Copy nothing before the line containing "18_post_GAS.png] (6, 573, 85, 584)". Reproduce that line and all that follow, exactly, through the end of the records.
--- START ---
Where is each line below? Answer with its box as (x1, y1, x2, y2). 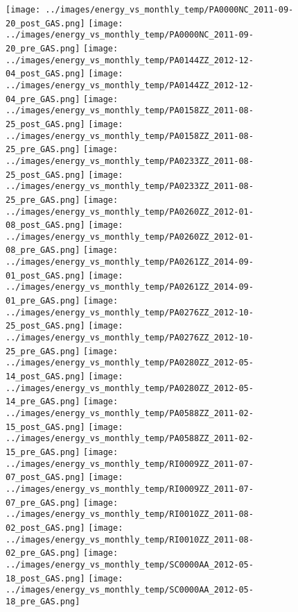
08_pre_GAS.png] (6, 245, 80, 256)
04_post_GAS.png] (6, 69, 85, 79)
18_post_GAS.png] (6, 573, 85, 584)
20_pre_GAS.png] (6, 43, 80, 53)
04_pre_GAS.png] (6, 94, 80, 104)
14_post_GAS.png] (6, 372, 85, 382)
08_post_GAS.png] (6, 220, 85, 231)
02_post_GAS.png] (6, 522, 85, 533)
--- END ---
● **PROBLEM SOLUTION**:
18_post_GAS.png] (6, 573, 85, 584)
20_pre_GAS.png] (6, 43, 80, 53)
04_pre_GAS.png] (6, 94, 80, 104)
14_post_GAS.png] (6, 372, 85, 382)
08_post_GAS.png] (6, 220, 85, 231)
02_post_GAS.png] (6, 522, 85, 533)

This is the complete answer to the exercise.